WORK REQUEST:
Without reproducing any picture, copy the records word for word.

------------------------------------------------------------------------

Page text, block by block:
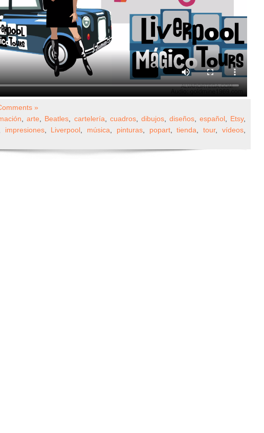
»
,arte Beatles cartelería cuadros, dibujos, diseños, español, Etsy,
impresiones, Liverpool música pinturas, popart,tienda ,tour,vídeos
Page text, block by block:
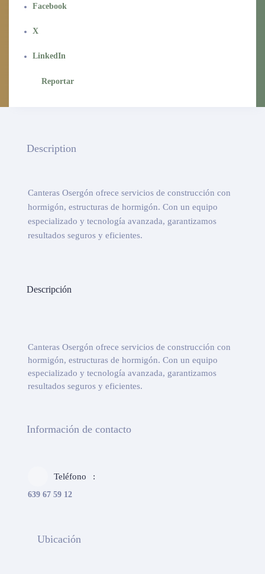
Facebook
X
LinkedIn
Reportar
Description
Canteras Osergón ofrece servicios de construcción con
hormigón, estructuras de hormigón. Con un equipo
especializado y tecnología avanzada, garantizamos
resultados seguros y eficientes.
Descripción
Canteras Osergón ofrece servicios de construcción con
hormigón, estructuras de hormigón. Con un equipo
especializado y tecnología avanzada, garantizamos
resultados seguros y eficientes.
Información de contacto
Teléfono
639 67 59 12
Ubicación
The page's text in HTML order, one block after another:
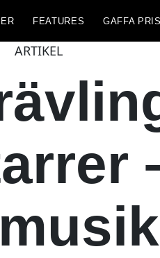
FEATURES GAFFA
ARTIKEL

------------------------------------------------------------------------

TASK RESPONSE:
Page text, block by block:
»
,arte Beatles cartelería cuadros, dibujos, diseños, español, Etsy,
impresiones, Liverpool música pinturas, popart,tienda ,tour,vídeos
Page text, block by block:
Facebook
X
LinkedIn
Reportar
Description
Canteras Osergón ofrece servicios de construcción con
hormigón, estructuras de hormigón. Con un equipo
especializado y tecnología avanzada, garantizamos
resultados seguros y eficientes.
Descripción
Canteras Osergón ofrece servicios de construcción con
hormigón, estructuras de hormigón. Con un equipo
especializado y tecnología avanzada, garantizamos
resultados seguros y eficientes.
Información de contacto
Teléfono
639 67 59 12
Ubicación
The page's text in HTML order, one block after another:
FEATURES GAFFA
ARTIKEL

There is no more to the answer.